The South Korean president, Yoon Suk-yeolwas detained Wednesday for questioning over his failed declaration of martial law early last month, and after a tense and prolonged siege by the authorities of the residence where he remained entrenched.
Today is the bizarre latest episode to date of the deep political crisis that the country is going through since Yoon decided to declare martial law by surprise 43 days ago, accusing the opposition, which has a parliamentary majority, of acting as “forces “pro-North Koreans.”
Yoon’s arrest is the first in the country’s history of a sitting president. although the conservative president was disqualified on December 14 by the national Parliament, when the motion put in place by the opposition after the state of emergency declared by the president was carried out.
Five hours of siege of the presidential residence
The operation to try to arrest Yoon began to prepare at 3:20 in the morning local and, before dawn in Seoul, some 3,200 police officers and dozens of officials from the Office for Senior Corruption Cases Officials (CIO) and other organizations were deployed in the presidential residence.
Such a deployment was intended to deal with the Presidential Security Service (PSS), a body independent of other national law enforcement forces and which responds directly to the president. and that he had already managed to block a previous arrest attempt on the 3rd in another tense confrontation with the authorities that also lasted several hours.

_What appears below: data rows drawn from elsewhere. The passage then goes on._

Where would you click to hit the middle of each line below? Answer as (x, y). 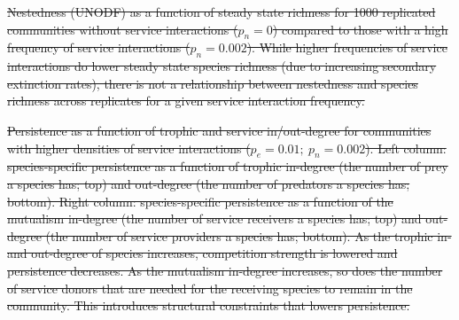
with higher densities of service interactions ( (129, 148)
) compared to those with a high (360, 29)
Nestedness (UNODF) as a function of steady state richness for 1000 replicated (222, 12)
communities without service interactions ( (123, 29)
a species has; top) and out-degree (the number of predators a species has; (209, 183)
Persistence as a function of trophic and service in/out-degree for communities (219, 130)
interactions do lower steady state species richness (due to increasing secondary (222, 66)
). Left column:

The police force also had fifty riot police officers in front of the more than 6 thousand supporters of Yoon who gathered around the official residence with the idea of physically preventing access to the premises located in Yongsan, in the center of Seoul.
At 5:10, police officers and the state prosecutor’s office presented the arrest warrant for the president issued by a court to the presidential security service that protects the premises.
During the next two hours, there were moments of greatest chaos when Several attempts to enter the presidential complex were blocked by human chains formed by the PSS, the barricades of vehicles and barbed wire placed by that service and by parliamentarians from Yoon’s ruling party, all while protests by the president’s supporters intensified in the surrounding area.
After 7:00 in the morning, the police managed to enter the premises using portable ladders to overcome its fences and went beyond other security perimeters until entering the main building of the residence, where negotiations with Yoon’s legal team began. and the PSS.
Yoon He was finally arrested at 10:33 after his legal team announced that he agreed to appear before the office anti-corruption. The president had refused to attend previous calls to testify before this body, which led to the arrest warrant issued by a court.
He does not testify during his interrogation but defends his martial law through the networks
Already in the custody of the authorities, Yoon He refused to testify during the first two and a half hours of his interrogation at the headquarters of the CIO in Gwacheon, south of the capital, according to an official from that agency.
However, while the interrogation was taking place, the president’s official profile on social media published a handwritten letter from him in which he defended his declaration of martial law, a measure that he said “is not a crime, but an exercise of presidential authority to overcome a crisis”.
Shortly before, another video message from him had been published in which he stated that he had decided to appear before the authorities to avoid potential “bloodshed” and despite it being an “illegal investigation.”
The anti-corruption bureau has 48 hours to question Yoon and can request an order to extend the detention. The still president is expected to remain detained at the Seoul Detention Center in Uiwang, near the CIO headquarters.
Yoon He is investigated for an alleged crime of insurrection linked to his declaration of martial law, the only one from which a South Korean president is not immune, as well as for abuse of power.
If found guilty of insurrection, the conservative leader, who has been banned from leaving the country, He could face a life sentence or even capital punishment, although there has been a moratorium on the latter in the country for almost 40 years.
In parallel to the criminal investigation for which he was arrested today, the Constitutional Court He has another procedure open in which he must decide before mid-June whether Yoon’s disqualification is definitive or if, on the contrary, he is reinstated in office.